» STUDY MATERIAL:
○ ○ ○ ○ ○ ○ ○
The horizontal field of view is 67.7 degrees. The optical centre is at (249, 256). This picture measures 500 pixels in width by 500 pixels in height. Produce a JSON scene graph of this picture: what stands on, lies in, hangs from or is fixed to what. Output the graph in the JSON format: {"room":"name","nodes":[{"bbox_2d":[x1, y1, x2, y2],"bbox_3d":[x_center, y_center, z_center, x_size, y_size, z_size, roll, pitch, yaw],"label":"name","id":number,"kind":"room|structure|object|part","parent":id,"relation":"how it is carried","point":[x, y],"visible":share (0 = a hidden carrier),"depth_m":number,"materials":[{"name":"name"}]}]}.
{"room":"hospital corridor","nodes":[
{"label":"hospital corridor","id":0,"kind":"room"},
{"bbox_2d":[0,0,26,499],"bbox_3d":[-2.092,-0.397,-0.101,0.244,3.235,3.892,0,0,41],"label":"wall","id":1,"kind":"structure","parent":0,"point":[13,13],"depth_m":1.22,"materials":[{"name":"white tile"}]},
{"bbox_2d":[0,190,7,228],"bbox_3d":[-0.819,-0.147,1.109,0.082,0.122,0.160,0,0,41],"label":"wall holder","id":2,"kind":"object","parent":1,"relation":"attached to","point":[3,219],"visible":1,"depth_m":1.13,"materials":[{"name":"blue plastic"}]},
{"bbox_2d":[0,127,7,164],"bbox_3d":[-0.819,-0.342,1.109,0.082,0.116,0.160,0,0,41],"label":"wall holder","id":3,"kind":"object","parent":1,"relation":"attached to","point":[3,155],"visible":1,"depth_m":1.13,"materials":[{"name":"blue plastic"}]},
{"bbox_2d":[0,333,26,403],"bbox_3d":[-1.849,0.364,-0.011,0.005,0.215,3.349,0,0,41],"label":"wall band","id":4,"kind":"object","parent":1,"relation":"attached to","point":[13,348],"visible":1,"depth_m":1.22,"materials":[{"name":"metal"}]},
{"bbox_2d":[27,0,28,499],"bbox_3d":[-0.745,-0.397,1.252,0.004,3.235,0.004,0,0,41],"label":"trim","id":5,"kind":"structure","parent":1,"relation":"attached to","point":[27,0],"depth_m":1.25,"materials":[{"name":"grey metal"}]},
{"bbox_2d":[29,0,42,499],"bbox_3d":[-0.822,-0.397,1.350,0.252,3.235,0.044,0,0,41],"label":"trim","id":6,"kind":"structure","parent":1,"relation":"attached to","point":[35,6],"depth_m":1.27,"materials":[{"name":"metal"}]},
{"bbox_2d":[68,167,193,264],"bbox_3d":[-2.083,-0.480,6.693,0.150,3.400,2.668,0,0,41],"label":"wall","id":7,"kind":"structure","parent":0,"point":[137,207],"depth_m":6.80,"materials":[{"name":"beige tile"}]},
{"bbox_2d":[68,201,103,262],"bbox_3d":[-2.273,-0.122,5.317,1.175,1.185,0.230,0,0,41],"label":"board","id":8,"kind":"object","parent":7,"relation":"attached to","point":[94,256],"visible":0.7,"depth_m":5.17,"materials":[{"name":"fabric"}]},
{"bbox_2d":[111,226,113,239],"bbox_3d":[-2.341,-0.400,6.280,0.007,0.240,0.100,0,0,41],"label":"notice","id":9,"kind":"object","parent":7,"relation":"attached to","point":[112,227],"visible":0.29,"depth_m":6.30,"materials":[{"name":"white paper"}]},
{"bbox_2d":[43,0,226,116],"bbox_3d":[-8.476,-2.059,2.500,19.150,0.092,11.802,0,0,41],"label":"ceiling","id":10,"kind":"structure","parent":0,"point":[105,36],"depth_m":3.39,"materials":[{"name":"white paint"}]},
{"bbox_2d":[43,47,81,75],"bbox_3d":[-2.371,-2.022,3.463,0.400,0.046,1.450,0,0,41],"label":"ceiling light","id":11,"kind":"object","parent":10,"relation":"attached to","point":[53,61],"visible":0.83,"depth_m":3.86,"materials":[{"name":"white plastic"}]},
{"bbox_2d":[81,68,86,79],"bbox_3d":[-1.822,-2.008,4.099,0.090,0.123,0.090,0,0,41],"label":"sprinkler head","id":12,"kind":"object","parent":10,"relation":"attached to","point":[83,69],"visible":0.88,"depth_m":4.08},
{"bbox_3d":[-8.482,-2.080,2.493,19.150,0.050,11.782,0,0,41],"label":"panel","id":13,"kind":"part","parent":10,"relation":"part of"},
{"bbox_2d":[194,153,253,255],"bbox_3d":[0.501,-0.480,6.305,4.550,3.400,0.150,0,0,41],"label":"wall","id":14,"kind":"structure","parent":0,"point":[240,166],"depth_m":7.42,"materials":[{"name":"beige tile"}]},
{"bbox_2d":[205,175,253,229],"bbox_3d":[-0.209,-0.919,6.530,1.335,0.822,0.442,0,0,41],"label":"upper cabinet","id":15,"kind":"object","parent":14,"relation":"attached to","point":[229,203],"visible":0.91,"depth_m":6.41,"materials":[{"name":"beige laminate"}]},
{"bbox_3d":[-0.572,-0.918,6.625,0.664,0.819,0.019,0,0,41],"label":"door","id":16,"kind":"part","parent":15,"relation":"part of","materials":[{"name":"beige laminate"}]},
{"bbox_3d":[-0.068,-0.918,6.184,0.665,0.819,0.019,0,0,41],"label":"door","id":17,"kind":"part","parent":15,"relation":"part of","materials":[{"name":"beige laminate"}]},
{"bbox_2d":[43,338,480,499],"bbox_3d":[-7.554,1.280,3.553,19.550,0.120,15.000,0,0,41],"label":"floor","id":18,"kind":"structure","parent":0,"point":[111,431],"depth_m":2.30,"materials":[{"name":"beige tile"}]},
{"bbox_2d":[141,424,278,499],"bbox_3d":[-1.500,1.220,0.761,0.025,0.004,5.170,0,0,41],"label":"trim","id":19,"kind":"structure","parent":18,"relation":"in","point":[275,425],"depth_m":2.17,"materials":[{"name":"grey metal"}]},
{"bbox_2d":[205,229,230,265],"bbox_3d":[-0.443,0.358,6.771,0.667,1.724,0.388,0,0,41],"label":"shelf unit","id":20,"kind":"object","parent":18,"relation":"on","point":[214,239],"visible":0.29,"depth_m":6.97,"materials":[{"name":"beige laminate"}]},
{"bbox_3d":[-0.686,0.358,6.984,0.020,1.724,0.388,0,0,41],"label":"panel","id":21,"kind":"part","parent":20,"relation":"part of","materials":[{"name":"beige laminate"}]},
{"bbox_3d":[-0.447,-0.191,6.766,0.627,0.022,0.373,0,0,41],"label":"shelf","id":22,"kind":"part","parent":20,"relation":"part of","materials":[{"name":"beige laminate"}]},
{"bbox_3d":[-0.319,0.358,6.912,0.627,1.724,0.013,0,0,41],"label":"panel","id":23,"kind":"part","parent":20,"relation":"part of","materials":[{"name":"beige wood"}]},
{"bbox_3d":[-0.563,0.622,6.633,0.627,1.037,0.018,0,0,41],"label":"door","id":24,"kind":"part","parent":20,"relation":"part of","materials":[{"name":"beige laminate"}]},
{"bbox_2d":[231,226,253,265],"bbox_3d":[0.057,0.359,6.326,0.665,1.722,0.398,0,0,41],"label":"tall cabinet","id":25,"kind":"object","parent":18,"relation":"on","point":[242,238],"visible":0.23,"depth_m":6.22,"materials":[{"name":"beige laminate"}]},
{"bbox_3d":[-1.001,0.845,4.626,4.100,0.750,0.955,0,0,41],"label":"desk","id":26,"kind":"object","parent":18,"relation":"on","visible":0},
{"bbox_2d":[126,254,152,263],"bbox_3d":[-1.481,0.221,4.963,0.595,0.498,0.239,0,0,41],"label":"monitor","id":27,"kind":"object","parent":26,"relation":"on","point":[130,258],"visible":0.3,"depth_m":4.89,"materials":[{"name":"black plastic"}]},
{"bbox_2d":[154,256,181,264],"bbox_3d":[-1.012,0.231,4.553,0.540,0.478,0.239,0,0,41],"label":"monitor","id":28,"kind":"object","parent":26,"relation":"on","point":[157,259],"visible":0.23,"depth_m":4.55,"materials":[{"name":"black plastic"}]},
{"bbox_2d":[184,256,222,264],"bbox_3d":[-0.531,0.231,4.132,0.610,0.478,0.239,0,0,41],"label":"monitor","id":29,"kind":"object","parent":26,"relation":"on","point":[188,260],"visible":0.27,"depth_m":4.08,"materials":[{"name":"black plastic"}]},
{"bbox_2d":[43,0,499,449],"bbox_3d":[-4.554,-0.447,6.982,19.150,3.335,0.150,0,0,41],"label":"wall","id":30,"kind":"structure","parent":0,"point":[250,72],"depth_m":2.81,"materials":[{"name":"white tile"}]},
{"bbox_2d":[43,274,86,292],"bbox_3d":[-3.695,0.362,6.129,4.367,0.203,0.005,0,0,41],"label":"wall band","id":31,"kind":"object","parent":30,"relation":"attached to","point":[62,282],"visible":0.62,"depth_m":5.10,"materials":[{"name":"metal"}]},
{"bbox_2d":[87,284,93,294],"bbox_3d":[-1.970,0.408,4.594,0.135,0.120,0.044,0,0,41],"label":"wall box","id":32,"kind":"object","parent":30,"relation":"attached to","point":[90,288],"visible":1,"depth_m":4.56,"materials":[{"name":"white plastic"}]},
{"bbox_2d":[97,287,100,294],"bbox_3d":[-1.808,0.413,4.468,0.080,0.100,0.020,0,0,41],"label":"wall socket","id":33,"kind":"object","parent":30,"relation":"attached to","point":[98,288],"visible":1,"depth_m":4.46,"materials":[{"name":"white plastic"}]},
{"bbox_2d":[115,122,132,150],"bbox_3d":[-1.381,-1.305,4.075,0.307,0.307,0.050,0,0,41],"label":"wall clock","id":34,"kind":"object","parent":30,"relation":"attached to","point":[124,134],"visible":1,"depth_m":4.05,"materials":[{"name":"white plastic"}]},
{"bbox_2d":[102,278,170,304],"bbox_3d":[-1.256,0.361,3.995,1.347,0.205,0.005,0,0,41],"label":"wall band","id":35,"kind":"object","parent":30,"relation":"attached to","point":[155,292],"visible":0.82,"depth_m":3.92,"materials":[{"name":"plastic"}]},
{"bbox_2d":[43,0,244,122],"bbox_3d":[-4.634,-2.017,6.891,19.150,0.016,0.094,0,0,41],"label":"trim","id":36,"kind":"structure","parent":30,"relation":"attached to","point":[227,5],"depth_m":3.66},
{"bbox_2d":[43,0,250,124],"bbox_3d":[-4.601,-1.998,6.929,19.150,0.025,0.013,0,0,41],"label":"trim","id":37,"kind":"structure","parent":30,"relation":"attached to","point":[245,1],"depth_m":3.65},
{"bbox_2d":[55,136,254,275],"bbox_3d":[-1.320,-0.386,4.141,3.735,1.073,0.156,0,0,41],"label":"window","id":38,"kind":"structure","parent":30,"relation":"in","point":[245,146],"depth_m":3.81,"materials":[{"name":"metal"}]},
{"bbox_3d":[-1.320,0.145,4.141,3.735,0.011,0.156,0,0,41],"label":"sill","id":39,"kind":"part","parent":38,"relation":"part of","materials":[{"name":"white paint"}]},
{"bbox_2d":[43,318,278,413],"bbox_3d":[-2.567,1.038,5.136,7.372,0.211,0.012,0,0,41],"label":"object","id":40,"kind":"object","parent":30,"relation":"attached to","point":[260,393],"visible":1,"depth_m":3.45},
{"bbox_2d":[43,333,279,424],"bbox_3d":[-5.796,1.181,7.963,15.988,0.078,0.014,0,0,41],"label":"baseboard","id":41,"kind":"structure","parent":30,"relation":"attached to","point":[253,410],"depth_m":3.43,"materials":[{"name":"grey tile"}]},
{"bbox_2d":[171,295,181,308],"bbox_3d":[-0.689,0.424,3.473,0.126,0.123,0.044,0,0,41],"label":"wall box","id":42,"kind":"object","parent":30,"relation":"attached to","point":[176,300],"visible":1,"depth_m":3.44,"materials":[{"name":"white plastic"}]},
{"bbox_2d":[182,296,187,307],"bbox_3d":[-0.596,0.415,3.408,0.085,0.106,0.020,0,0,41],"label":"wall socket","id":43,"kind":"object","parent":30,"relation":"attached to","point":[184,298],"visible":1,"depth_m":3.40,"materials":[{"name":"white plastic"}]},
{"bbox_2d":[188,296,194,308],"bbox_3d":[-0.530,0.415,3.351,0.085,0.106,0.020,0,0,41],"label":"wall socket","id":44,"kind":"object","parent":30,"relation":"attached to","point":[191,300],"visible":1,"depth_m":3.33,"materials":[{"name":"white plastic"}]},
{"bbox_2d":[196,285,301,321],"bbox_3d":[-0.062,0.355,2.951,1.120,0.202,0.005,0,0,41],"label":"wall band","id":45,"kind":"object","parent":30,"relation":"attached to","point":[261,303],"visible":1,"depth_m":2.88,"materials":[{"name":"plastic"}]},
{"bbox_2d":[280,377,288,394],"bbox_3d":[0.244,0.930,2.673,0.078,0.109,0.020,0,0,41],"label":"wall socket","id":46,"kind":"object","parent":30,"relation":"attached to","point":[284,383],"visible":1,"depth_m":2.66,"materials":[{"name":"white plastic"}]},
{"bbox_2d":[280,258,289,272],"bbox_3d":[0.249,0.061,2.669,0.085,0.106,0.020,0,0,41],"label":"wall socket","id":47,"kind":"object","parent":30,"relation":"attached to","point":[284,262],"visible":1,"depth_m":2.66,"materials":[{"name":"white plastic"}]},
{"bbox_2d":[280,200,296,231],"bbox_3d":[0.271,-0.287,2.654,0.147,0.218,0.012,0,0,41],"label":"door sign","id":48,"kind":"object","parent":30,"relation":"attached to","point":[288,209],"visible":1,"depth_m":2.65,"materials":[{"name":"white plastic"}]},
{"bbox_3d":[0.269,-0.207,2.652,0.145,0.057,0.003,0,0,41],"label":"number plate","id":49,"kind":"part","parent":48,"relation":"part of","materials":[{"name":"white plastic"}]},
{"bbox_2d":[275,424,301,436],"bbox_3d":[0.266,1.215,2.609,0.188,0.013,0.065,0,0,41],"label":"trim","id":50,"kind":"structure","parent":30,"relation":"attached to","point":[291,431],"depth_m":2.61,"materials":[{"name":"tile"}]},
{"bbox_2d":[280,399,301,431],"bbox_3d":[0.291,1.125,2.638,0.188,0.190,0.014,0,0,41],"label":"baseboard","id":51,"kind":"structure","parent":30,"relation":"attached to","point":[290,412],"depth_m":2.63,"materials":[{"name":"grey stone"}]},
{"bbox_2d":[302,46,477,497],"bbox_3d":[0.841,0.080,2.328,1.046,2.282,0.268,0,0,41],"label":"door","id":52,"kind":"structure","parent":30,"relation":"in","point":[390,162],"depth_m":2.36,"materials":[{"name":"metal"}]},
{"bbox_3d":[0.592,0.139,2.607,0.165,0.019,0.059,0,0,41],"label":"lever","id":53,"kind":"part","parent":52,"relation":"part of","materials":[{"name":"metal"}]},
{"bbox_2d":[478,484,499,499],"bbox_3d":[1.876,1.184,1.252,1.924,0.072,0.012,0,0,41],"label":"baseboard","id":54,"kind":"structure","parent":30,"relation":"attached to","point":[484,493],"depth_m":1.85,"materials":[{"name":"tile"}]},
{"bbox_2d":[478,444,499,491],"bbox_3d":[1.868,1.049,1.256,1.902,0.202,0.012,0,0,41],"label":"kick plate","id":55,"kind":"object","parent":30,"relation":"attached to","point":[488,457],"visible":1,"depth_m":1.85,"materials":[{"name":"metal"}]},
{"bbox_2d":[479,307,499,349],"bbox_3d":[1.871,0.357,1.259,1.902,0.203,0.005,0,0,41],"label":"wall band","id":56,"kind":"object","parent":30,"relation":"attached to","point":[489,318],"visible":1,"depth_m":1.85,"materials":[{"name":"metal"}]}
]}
○ ○ ○ ○ ○ ○ ○
» WORK INSTRUCTIONS:
Return each line in the records that holds the string "number".

» RESULT OF THE TASK:
The horizontal field of view is 67.7 degrees. The optical centre is at (249, 256). This picture measures 500 pixels in width by 500 pixels in height. Produce a JSON scene graph of this picture: what stands on, lies in, hangs from or is fixed to what. Output the graph in the JSON format: {"room":"name","nodes":[{"bbox_2d":[x1, y1, x2, y2],"bbox_3d":[x_center, y_center, z_center, x_size, y_size, z_size, roll, pitch, yaw],"label":"name","id":number,"kind":"room|structure|object|part","parent":id,"relation":"how it is carried","point":[x, y],"visible":share (0 = a hidden carrier),"depth_m":number,"materials":[{"name":"name"}]}]}.
{"bbox_3d":[0.269,-0.207,2.652,0.145,0.057,0.003,0,0,41],"label":"number plate","id":49,"kind":"part","parent":48,"relation":"part of","materials":[{"name":"white plastic"}]},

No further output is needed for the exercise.